We also invest in emerging market equities through locally based external managers. We select managers who are proficient both in assessing the return potential of individual companies, and in understanding the companies’ environmental, social and governance risks. Market-specific knowledge is required, since public transparency and corporate governance standards vary considerably across these markets. We monitor our investments continuously, visit our external managers frequently and are able to make swift changes if necessary.
Asset management strategy
Our asset management strategies aim to generate good return over time through asset positioning and securities lending, and lowering transaction costs.
We manage factor exposure dynamically, combining a diverse set of systematic strategies across a number of investment horizons in a turnover-controlled manner.

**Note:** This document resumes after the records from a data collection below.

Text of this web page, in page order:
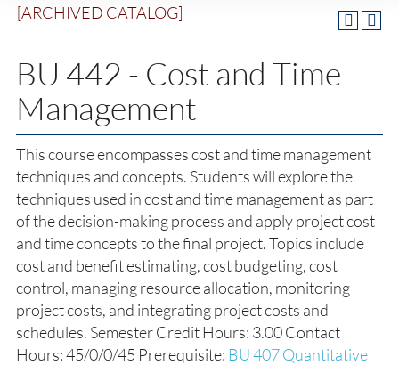
[ARCHIVED CATALOG]
BU 442 - Cost and Time
Management
This course encompasses cost and time management
techniques and concepts. Students will explore the
techniques used in cost and time management as part
of the decision-making process and apply project cost
and time concepts to the final project. Topics include
cost and benefit estimating, cost budgeting, cost
control, managing resource allocation, monitoring
project costs, and integrating project costs and
schedules. Semester Credit Hours: 3.00 Contact
Hours: 45/0/0/45 Prerequisite: BU 407 Quantitative
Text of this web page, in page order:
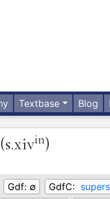
Textbase Blog
(s.xivin)
Gdf: ∅ GdfC:
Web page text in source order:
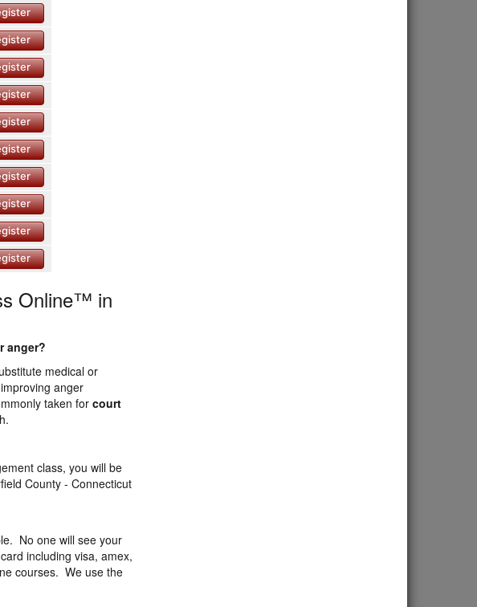
Online™ in
anger?
medical or
anger
taken for court
class, you will be
County - Connecticut
No one will see your
including visa, amex,
courses. We use the

Securities lending is an integrated part of our asset management strategies. We use both direct internal lending and external agency lending through our custodian. We seek to optimise the risk/reward trade-off from lending activities by offering lending terms and structures that are attractive.
We aim to minimise and control the transaction costs of implementing the fund’s investment strategies. We try to be patient in our portfolio rebalancing decisions, utilising natural liquidity and capital market events to implement longerterm exposure targets when we can, and avoiding the weaknesses of stricter, mechanical benchmark replication. Benchmark replication often leads to higher friction costs, particularly for large, global funds. Where possible, we try to benefit from the liquidity need of other, more constrained market participants.
Risk is controlled at the regional, sector and issuer level. Some of these strategies will expose the fund to tail risks, and we monitor these risks closely.